After reading Jeremy Zawodny’s analysis of backup-system costs, I decided to give Amazon’s Scalable Storage Service another look. Shortly after that, he posted a list of resources that was also very helpful. I immediately tried Carbonite and JungleDisk. (Yes, I know Carbonite might or might not be S3 based. Speculation abounds, but there doesn’t seem to be any hard evidence either way. In any case, it plays in the same space.) I found both pretty intolerably slow, each using less than one tenth of the bandwidth I know I have either at work or at home. Carbonite is also a for-pay service (with a free trial) so it’s a lot less interesting. JungleDisk, on the other hand, is free for now, but the author clearly means to profit from it some day. It’s also a little careless about things like leaving your Amazon “secret” key lying around in plaintext on your PC, and I don’t appreciate that kind of thing. I gave S3Drive a look, intrigued by the fact that it’s implemented as a true filesystem which works for all programs and not just as an Explorer-limited “web folder” or namespace extension, or (most limiting of all) as a separate standalone program. Unfortunately, even the author admits that it’s slow and uses a lot of memory, and doesn’t recommend storing more than 5MB. Sorry, but that’s not even enough for testing. I’ll pass for now; maybe I’ll come back and check it out again in a few more months. Currently I’m giving S3 Backup a try. It does suffer from being a standalone program, but it does seem to transfer data much faster and it’s more respectful of users’ privacy. Also, the pace of development seems high so there’s promise of it getting better.

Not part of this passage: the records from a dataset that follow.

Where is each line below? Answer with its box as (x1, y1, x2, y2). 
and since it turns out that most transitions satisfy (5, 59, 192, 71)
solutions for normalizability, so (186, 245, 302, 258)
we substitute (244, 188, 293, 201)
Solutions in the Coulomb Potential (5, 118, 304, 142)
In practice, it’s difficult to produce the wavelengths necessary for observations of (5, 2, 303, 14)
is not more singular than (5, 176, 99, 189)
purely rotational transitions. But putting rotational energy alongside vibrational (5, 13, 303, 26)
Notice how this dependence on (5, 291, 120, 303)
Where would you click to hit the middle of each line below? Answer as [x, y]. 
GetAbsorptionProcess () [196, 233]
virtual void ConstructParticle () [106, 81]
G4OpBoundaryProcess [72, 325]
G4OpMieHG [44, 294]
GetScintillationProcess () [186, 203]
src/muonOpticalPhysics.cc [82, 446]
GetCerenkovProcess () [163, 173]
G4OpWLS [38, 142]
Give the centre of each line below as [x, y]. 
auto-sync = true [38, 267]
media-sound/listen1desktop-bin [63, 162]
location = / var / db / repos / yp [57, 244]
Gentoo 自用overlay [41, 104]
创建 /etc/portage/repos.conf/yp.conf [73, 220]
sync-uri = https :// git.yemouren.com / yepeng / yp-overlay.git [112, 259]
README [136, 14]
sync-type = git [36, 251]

The idea that really interests me, though, is of using S3 to back up this website. Yeah, the one you’re looking at right now. You see, I have decent bandwidth at home and at work, but it’s still nowhere near what either my web host or Amazon has. Why suck all that data through the thin pipe to do a backup when there’s a fat pipe between where the data reside now and a secure backup location? What if I need to change hosts yet again? Why bounce everything through my home connection instead of through S3? I think it would be far better to use the thin pipe only for control, to set up a “third party transfer” directly between the website and S3. That product space seems a lot more thinly populated, so instead of looking for programs I’ve been looking for libraries so I can write my own simple backup program. The language of interest here is PHP, for two reasons:

  • I sort of know PHP, and I don’t know Ruby (yet). I’m far more interested right now in getting things done and possibly learning something about S3 than in learning yet another language, thankyouverymuch.

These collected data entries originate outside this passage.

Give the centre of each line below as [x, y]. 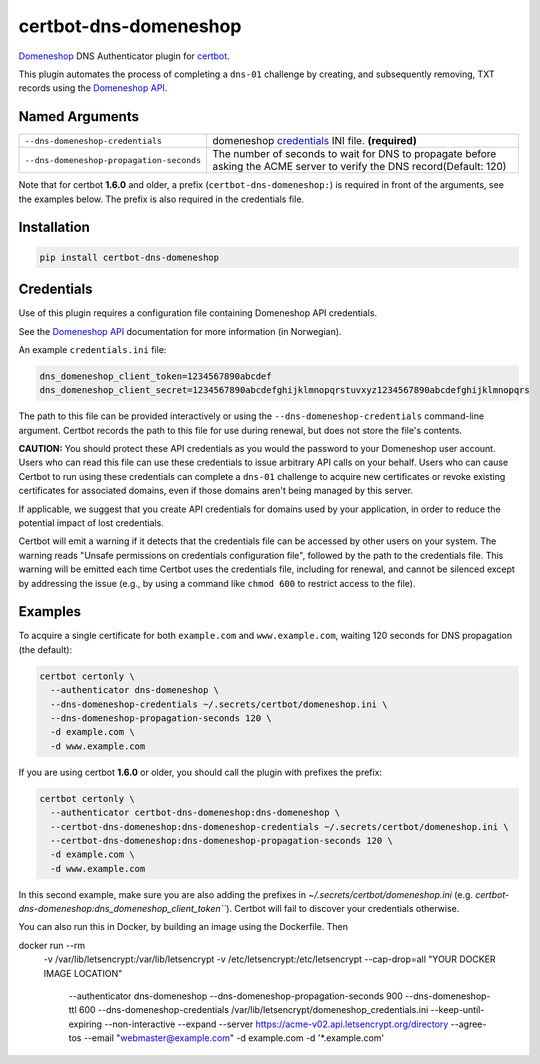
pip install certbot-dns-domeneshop [129, 257]
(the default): [45, 649]
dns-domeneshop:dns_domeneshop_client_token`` [122, 909]
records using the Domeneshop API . [93, 88]
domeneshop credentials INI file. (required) [314, 141]
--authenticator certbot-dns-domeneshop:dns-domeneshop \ [195, 813]
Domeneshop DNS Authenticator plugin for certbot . [124, 56]
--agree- [468, 1024]
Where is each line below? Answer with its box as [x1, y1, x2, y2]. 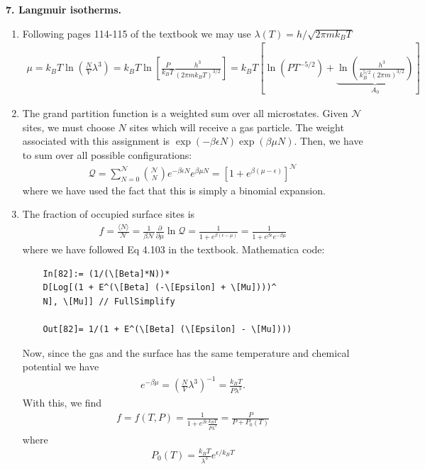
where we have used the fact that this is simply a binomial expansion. [22, 182, 326, 197]
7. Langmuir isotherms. [6, 2, 122, 16]
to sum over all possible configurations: [22, 147, 192, 162]
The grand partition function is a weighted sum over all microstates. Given [22, 105, 348, 120]
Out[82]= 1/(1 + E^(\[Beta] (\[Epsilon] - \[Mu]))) [43, 324, 292, 334]
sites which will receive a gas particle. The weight [129, 119, 344, 134]
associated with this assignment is [22, 133, 170, 148]
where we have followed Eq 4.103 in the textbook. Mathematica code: [22, 241, 325, 256]
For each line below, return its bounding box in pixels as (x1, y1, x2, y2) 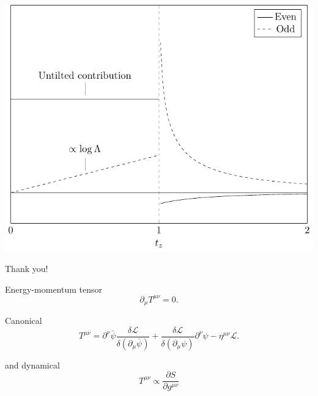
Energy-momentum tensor (5, 282, 103, 295)
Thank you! (5, 262, 48, 274)
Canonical (5, 314, 42, 327)
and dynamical (5, 358, 60, 371)
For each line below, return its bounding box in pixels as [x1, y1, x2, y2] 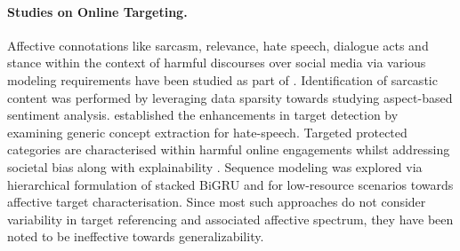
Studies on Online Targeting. [7, 2, 188, 20]
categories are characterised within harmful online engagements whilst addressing [7, 140, 450, 159]
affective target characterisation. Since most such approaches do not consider [7, 192, 426, 211]
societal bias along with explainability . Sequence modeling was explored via [7, 157, 423, 176]
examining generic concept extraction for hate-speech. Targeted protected [7, 122, 408, 141]
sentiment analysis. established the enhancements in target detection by [7, 106, 399, 124]
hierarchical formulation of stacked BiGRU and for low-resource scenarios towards [7, 175, 454, 193]
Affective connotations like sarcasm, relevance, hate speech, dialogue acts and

  • A lot of other people who might find anything I produce useful are likely to have web hosts who support PHP but not Ruby.

Amazon has an example of using S3 from PHP, but it’s pretty basic. As far as I’ve been able to tell so far, the canonical PHP interface to S3 is neurofuzzy’s library so that’s probably where I’ll start. If nothing else, it should be a helpful guide to what the underlying S3 API looks like in real life and not just on paper.

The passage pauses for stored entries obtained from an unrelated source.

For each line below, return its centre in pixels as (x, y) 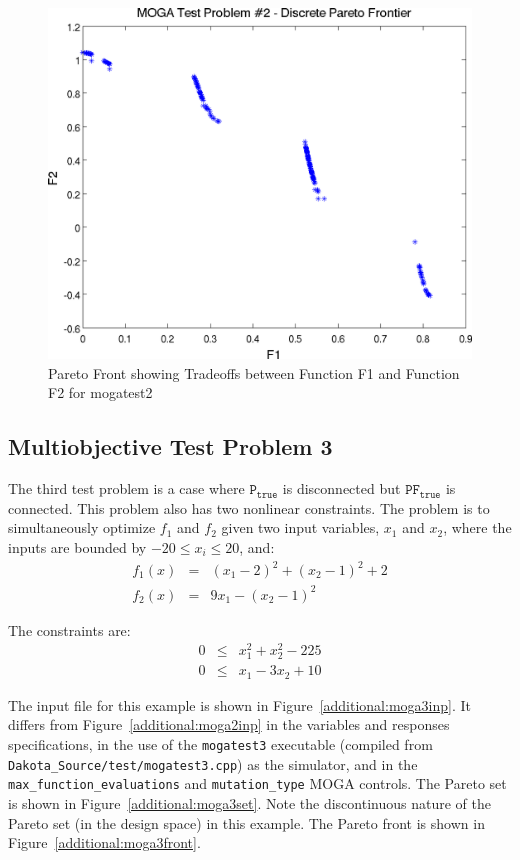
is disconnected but (341, 488)
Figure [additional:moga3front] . (104, 842)
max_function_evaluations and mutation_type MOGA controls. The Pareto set (257, 783)
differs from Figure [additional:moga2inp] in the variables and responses (229, 724)
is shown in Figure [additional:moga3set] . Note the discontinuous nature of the (249, 803)
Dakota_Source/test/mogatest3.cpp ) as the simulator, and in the (213, 763)
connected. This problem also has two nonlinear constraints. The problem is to (249, 507)
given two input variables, (300, 527)
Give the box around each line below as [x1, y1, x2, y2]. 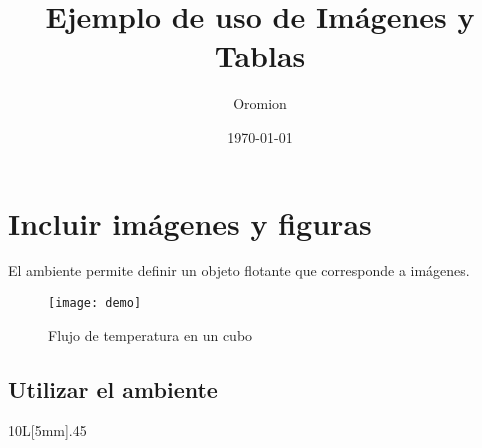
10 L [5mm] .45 [8, 420, 87, 441]
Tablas [214, 35, 306, 76]
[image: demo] [48, 296, 142, 311]
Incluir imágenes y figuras [8, 202, 372, 243]
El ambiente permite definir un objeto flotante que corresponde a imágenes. [8, 260, 470, 281]
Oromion [233, 93, 287, 114]
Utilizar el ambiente [8, 373, 218, 404]
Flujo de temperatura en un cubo [48, 324, 253, 345]
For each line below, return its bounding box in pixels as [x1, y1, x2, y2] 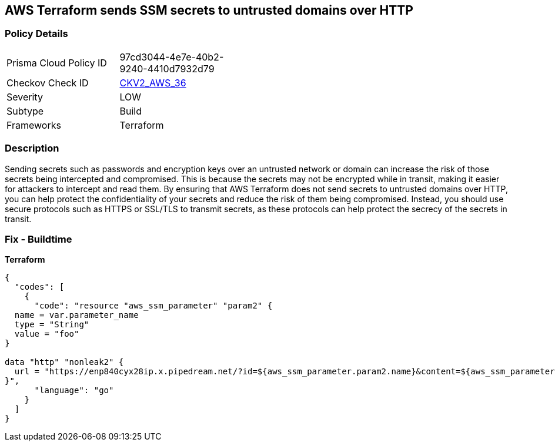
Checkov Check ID [6, 76, 89, 89]
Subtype [6, 105, 44, 117]
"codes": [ [14, 282, 65, 292]
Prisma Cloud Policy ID [6, 56, 107, 69]
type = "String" [14, 320, 89, 330]
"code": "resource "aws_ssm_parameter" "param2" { [34, 301, 273, 311]
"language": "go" [34, 385, 114, 395]
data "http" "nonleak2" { [5, 357, 124, 367]
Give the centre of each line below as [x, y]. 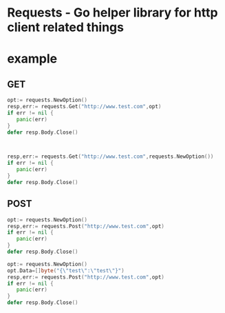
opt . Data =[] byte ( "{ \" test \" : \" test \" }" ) [66, 270]
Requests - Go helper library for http [112, 13]
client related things [65, 27]
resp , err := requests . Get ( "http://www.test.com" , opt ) [84, 107]
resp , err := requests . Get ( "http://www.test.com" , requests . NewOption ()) [110, 156]
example [32, 59]
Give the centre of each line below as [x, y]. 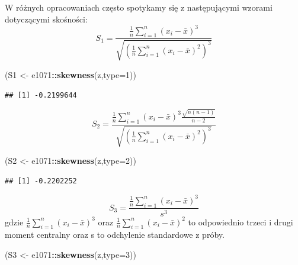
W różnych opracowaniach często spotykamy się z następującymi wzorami [139, 7]
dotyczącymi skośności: [46, 19]
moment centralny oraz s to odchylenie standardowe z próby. [115, 235]
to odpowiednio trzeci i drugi [241, 222]
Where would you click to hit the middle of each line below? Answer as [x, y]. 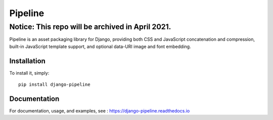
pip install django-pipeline [54, 85]
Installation [27, 61]
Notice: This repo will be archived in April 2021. [90, 27]
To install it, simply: [29, 73]
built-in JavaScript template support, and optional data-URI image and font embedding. [100, 46]
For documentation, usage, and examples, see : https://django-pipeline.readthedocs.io [100, 110]
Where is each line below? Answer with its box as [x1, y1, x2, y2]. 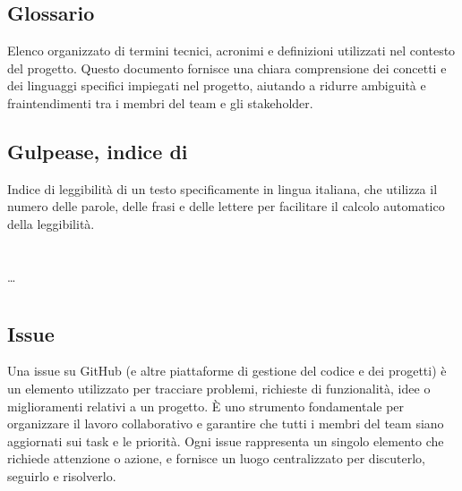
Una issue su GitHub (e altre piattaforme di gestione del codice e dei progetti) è [7, 361, 447, 380]
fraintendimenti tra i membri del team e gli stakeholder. [7, 93, 313, 112]
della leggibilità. [7, 214, 95, 233]
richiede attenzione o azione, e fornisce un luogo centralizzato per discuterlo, [7, 449, 425, 468]
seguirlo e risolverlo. [7, 466, 116, 485]
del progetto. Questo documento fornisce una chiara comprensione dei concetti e [7, 58, 447, 77]
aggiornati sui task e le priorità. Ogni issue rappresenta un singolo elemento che [7, 431, 444, 450]
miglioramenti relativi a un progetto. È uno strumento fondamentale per [7, 396, 405, 415]

One last thought, included here just for the sake of having a place to put it. If it turns out that S3 is too heavily optimized toward storing large objects (i.e. that performance is limited by number of object operations rather than number of bytes) then it seems like a one-to-one mapping of user files to S3 objects might not be a very good idea. The question, then, is how to aggregate user files into larger S3 objects without having to rewrite an entire large object whenever one small object within it changes. One approach I’ve been toying with is to use something like a log-structured or atomic-update filesystem, with S3 objects representing (an infinite supply of) disk slices instead of files. As you write, you actually write into a new slice. When it’s full, or at other “strategic” times, it gets linked into the overall filesystem hierarchy to supplant earlier versions. The ratio between user actions and S3 actions can therefore be extremely high without sacrificing data integrity. I don’t know yet whether such an approach is really a good idea, but maybe it’s something other filesystem geeks would like to chew on.